**The task:** Print the whole listing again exactly, keeping no pictures in it.

**Source records:**
============
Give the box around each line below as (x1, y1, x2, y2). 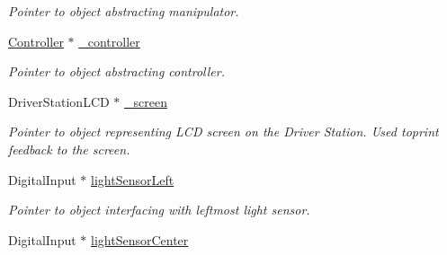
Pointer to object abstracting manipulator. (8, 2, 239, 20)
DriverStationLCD (8, 92, 110, 110)
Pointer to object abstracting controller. (8, 62, 226, 81)
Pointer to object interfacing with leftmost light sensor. (8, 200, 310, 219)
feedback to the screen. (8, 139, 130, 158)
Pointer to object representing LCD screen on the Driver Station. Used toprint (8, 122, 439, 141)
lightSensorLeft (91, 170, 174, 189)
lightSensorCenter (91, 230, 189, 249)
============
**Exercise result:**
Give the box around each line below as (x1, y1, x2, y2). 
Pointer to object abstracting manipulator. (8, 2, 239, 20)
DriverStationLCD (8, 92, 110, 110)
Pointer to object abstracting controller. (8, 62, 226, 81)
Pointer to object interfacing with leftmost light sensor. (8, 200, 310, 219)
feedback to the screen. (8, 139, 130, 158)
Pointer to object representing LCD screen on the Driver Station. Used toprint (8, 122, 439, 141)
lightSensorLeft (91, 170, 174, 189)
lightSensorCenter (91, 230, 189, 249)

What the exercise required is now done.